The longer moss is able to live on your roof, the more damage it does to your shingles. Moss creates a damp surface where water collects, which shortens the lifespan of your shingles and causes leaks. Moss also blocks sunlight, which causes a roof to become hotter, leading to premature shingle wear.

Professional roofers like these Buffalo roofers can diagnose and treat a moss infestation. If the infestation is severe, it may be necessary to replace a number of shingles and address other roofing issues as well. A professional can also advise you about preventive measures that can reduce the likelihood of a moss outbreak in the future.

Preventive measures include removing debris that accumulates on the roof, trimming tree branches and keeping gutters clear of debris. The roof should be inspected and cleaned at least once a year to ensure that water is draining properly. It is also a good idea to switch to a more hospitable roof, such as a metal roof, to discourage moss and other growths from growing on it.
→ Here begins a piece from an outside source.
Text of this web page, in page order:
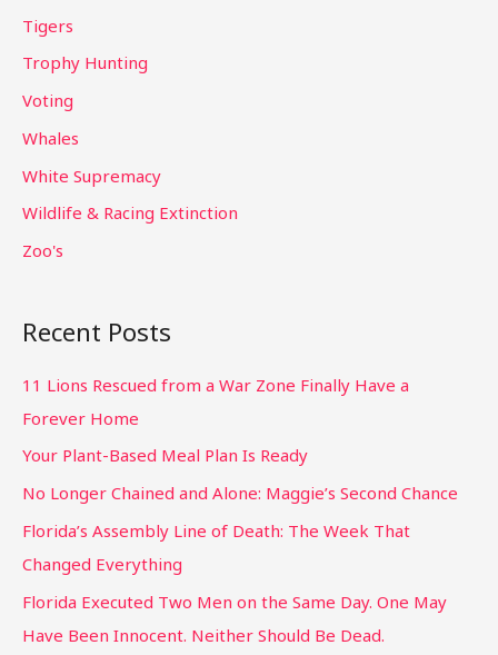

If you are tackling a minor moss problem on your own, it is best to do the work during a cloudy day when moisture is less likely to evaporate too quickly. Place a ladder near the area of the roof where you are working and secure yourself with a safety rope and a pair of rubber gloves. Start by hosing off the mossy areas with a garden hose set on a low pressure setting. Then, scrub the moss with a soft-bristled brush. After scrubbing, use a cleaning solution such as Zinc Sulfate (monohydrate). Follow the manufacturer’s instructions for application.